O valor do serviço
Neio Lúcio
(Espírito)
Filipe, velho pescador de Cafarnaum,
enlevado com as explanações de Jesus sobre um texto de Isaías, passou a
comentar a diferença entre os justos e injustos, de maneira a destacar o valor
da santidade na Terra.
O Mestre ouviu calmamente, e, talvez
para prevenir os excessos de opinião, narrou, com bondade:
– Certo fariseu, de vida
irrepreensível, atingiu posição de imenso respeito público. Passava dias
inteiros no Templo, entre orações e jejuns incessantes. Conhecia a Lei como
ninguém. Desde Moisés aos últimos Profetas, decorara os mais importantes textos
da Revelação. Se passava nas ruas, era tão grande a estima de que se fizera
credor, que as próprias crianças se curvavam, reverentes. Consagrara-se ao
Santo dos Santos e fazia vida perfeita entre os pecadores da época.
Alimentava-se frugalmente, vestia túnica sem mancha e abstinha-se de falar com
toda pessoa considerada impura.
Acontece, todavia, que, havendo grande
peste em cidade próxima de Jerusalém, um Anjo do Senhor desceu, prestimoso, a
socorrer necessitados e doentes, em nome da Divina Providência.
Necessitava, porém, das mãos diligentes
de um homem, através das quais pudesse trabalhar apressado, em benefício de
enfermos e sofredores.
Lembrou-se de recorrer ao santo
fariseu, conhecido na Corte Celeste por seus reiterados votos de perfeição
espiritual, mas o devoto se achava tão profundamente mergulhado em suas
contemplações de pureza que não lhe sobrava o mínimo espaço interior para
entender qualquer pensamento de socorro às vítimas da epidemia. Como cooperar
com o emissário divino, nesse setor, se evitava o menor contato com o mundo
vulgar, classificado, em sua mente, como vale da imundície?
O Anjo insistia no chamamento; contudo,
a peste era exigente e não admitia delongas.
O mensageiro afastou-se e recorreu a
outras pessoas amantes da Lei.
Nenhuma, entretanto, se julgava
habilitada a contribuir.
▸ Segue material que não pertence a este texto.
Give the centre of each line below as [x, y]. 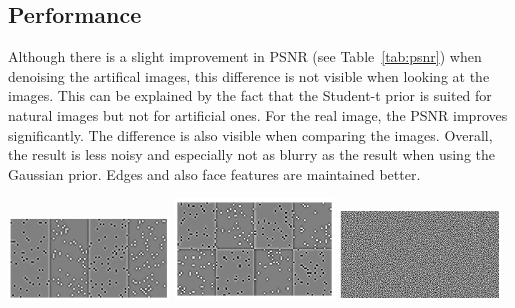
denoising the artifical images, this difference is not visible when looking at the [249, 75]
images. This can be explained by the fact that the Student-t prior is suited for [250, 95]
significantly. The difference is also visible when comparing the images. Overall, [250, 134]
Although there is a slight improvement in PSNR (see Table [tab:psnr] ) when [245, 56]
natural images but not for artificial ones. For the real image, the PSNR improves [258, 114]
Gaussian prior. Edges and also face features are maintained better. [214, 173]
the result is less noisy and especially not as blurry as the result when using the [252, 154]
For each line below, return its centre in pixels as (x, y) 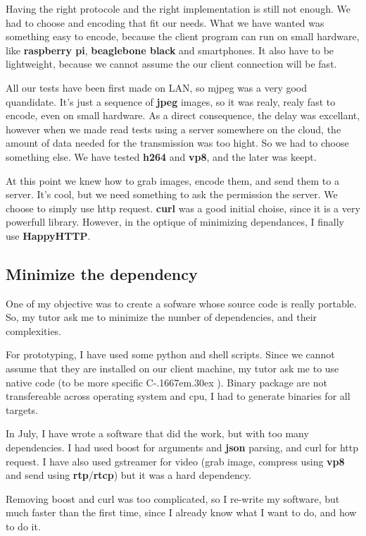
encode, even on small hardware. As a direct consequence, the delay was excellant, (183, 115)
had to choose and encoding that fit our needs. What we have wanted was (165, 22)
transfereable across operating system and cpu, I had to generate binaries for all (178, 396)
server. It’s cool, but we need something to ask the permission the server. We (172, 194)
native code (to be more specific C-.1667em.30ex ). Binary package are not (166, 382)
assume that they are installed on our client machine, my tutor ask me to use (172, 368)
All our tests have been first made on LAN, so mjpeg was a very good (157, 87)
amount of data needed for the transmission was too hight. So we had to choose (177, 143)
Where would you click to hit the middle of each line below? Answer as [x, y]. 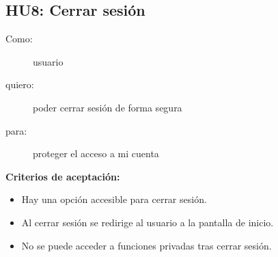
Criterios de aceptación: [63, 176]
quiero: [20, 84]
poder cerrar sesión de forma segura [108, 107]
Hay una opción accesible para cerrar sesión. [114, 199]
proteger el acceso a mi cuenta [96, 153]
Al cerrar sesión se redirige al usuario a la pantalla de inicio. [148, 222]
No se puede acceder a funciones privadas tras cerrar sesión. [147, 245]
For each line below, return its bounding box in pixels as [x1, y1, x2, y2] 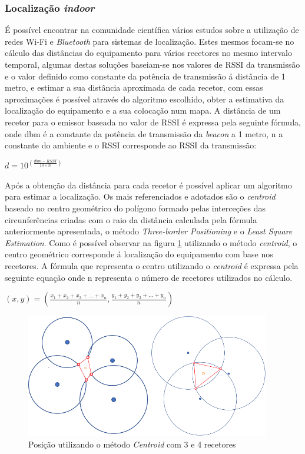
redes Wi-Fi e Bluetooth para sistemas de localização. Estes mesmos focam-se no [5, 35, 294, 47]
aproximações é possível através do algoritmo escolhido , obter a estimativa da [5, 92, 284, 105]
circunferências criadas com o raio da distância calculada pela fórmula [5, 213, 257, 226]
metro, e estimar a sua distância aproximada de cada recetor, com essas [5, 81, 263, 94]
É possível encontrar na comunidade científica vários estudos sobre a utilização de [5, 24, 299, 36]
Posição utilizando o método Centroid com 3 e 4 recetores [28, 438, 236, 450]
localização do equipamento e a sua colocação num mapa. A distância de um [5, 104, 281, 117]
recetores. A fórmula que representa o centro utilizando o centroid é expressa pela [5, 259, 299, 271]
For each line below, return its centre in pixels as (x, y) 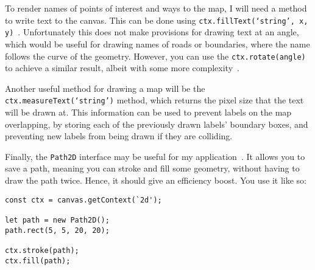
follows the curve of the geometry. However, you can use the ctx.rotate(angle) (155, 56)
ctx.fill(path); (38, 261)
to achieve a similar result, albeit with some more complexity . (122, 68)
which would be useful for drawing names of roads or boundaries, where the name (157, 43)
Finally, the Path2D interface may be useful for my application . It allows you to (155, 156)
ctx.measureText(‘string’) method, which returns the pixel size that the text (154, 100)
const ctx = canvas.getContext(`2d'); (83, 200)
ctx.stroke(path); (42, 250)
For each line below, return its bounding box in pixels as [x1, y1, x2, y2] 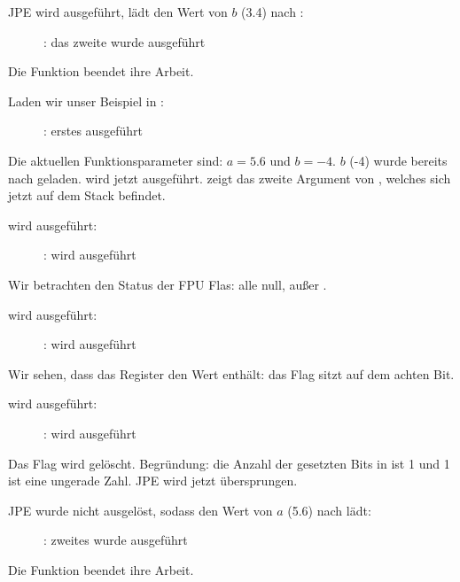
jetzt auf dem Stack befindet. [8, 186, 166, 205]
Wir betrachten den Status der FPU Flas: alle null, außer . [8, 275, 327, 293]
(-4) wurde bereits [349, 151, 448, 169]
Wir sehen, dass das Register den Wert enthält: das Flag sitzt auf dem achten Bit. [8, 364, 455, 383]
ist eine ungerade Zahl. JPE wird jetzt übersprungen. [8, 471, 298, 490]
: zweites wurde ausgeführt [43, 531, 188, 549]
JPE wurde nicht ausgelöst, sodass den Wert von [8, 501, 273, 519]
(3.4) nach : [241, 3, 304, 20]
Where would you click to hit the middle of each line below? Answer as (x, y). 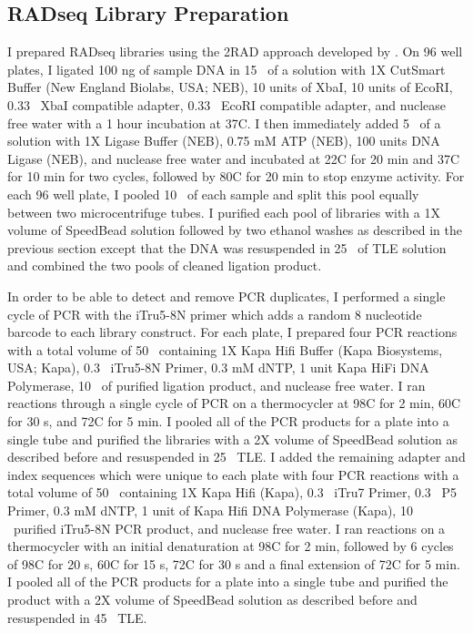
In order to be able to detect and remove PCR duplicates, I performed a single (226, 296)
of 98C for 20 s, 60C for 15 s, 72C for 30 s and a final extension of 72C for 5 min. (234, 563)
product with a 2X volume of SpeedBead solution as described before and (212, 600)
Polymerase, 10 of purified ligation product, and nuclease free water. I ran (216, 385)
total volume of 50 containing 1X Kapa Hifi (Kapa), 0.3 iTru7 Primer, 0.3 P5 (232, 492)
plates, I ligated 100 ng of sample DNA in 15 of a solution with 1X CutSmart (226, 69)
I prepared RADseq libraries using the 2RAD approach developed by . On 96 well (235, 51)
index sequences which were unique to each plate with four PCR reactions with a (233, 474)
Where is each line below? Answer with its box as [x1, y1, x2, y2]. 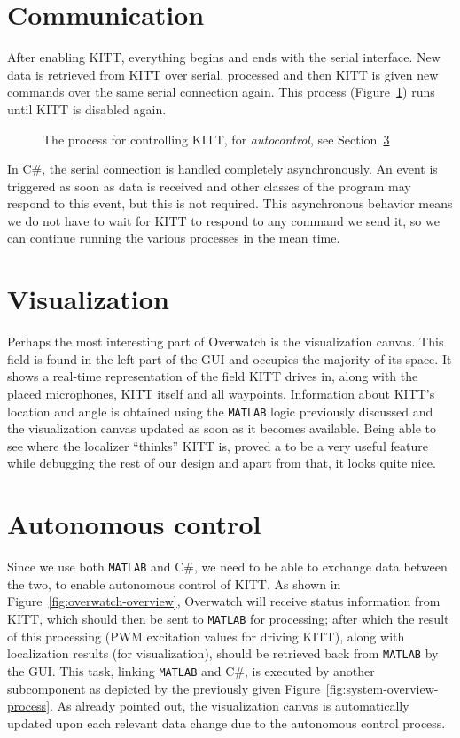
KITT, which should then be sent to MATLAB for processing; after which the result [7, 609, 449, 627]
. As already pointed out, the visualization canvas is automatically [50, 696, 409, 715]
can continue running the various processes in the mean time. [7, 229, 340, 247]
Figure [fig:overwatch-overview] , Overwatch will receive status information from [7, 592, 441, 610]
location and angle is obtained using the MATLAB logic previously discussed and [7, 401, 433, 420]
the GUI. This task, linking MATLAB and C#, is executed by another [7, 661, 375, 680]
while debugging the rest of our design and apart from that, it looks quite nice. [7, 454, 436, 472]
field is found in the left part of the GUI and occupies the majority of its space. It [7, 349, 452, 368]

Ninguém desejava se arriscar.
Instado pelas reclamações do serviço, o
Enviado de Cima encontrou antigo criminoso que mantinha o propósito de
regenerar-se. Através dos fios invisíveis do pensamento, convidou-o a segui-lo;
e o velho ladrão, sinceramente transformado, não hesitou. Obedeceu ao doce
constrangimento e votou-se sem demora, com a espontaneidade da cooperação robusta
e legítima, ao ministério do socorro e da salvação.
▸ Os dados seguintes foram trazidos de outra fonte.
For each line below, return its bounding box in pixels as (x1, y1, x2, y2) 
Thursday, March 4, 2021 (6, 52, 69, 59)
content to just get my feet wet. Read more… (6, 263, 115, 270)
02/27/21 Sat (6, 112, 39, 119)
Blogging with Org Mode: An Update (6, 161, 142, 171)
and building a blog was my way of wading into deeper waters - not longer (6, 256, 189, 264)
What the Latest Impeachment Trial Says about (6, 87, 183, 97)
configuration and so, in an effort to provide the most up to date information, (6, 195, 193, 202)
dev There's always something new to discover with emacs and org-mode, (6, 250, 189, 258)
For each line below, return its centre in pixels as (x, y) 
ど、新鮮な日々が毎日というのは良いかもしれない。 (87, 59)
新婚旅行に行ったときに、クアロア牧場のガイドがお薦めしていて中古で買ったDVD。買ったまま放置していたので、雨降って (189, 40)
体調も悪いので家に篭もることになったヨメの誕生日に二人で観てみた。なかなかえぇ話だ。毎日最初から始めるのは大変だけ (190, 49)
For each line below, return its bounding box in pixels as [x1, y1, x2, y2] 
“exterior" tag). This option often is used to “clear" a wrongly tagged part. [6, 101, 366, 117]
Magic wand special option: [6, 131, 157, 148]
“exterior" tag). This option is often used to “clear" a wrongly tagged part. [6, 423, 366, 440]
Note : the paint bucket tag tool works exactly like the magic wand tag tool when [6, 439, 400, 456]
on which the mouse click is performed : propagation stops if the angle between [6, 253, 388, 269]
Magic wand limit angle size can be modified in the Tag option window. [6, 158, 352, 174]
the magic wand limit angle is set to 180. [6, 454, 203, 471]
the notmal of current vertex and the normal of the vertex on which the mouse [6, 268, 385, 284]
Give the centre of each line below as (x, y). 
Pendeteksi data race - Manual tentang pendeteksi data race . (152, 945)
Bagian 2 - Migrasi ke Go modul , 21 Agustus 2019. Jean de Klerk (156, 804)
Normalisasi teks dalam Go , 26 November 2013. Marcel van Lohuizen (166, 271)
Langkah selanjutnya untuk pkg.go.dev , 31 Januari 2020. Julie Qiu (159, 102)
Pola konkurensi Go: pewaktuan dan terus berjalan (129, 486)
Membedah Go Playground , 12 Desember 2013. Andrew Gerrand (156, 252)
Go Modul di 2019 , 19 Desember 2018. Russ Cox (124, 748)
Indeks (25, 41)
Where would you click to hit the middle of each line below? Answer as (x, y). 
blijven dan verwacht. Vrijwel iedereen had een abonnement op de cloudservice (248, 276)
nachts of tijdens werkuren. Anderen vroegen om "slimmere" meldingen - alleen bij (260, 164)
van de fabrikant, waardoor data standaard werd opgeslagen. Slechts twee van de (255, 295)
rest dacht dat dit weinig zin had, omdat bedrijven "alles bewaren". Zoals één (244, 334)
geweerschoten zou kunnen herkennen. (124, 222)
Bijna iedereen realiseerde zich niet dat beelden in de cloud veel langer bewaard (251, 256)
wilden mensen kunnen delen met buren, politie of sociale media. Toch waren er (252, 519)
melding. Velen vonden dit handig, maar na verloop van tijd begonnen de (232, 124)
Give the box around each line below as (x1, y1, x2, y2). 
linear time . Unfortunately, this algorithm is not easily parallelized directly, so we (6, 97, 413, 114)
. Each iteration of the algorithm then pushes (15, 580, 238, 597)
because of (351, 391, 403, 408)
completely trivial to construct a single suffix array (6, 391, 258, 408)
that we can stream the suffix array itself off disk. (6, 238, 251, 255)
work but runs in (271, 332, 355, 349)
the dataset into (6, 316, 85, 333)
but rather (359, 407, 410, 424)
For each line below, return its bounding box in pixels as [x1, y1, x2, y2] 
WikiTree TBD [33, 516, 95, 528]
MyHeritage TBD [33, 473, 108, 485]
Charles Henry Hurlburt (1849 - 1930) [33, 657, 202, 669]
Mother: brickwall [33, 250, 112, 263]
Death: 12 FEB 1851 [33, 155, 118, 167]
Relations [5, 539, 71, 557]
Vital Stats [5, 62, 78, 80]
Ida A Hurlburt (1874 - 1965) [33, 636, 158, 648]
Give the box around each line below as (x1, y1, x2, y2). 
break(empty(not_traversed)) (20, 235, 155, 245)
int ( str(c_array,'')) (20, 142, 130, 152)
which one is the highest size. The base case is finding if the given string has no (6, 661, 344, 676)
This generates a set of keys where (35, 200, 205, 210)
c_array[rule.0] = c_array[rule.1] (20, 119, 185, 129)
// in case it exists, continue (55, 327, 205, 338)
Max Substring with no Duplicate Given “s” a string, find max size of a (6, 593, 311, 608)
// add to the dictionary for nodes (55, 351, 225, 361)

Enterrou cadáveres insepultos,
improvisou remédios adequados à situação, semeou o bom ânimo, aliviou os
aflitos, renovou a coragem dos enfermos, libertou inúmeras criancinhas
ameaçadas pelo mal, criou serviços de consolação e esperança e, com isso,
conquistou sólidas amizades no Céu, adiantando-se, de surpreendente maneira, no
caminho do Paraíso.
Os presentes registraram a pequena
história, entre a admiração e o desapontamento e, porque ninguém interferisse,
o Senhor comentou, em seguida a longo intervalo:
– A virtude é sempre grande e
venerável, mas não há de cristalizar-se à maneira de joia rara sem proveito. Se
o amor cobre a multidão dos pecados, o serviço santificante que nele se inspira
pode dar aos pecadores convertidos ao bem a companhia dos anjos, antes que os
justos ociosos possam desfrutar o celeste convívio.
E observando que os ouvintes se
retraíam no grande silêncio, o Senhor encerrou o culto doméstico da Boa Nova, a
fim de que o repouso trouxesse aos companheiros multiplicadas bênçãos de paz e
meditação, sob o firmamento pontilhado de luz.
Do livro Jesus no Lar, obra
mediúnica psicografada pelo médium Francisco Cândido Xavier.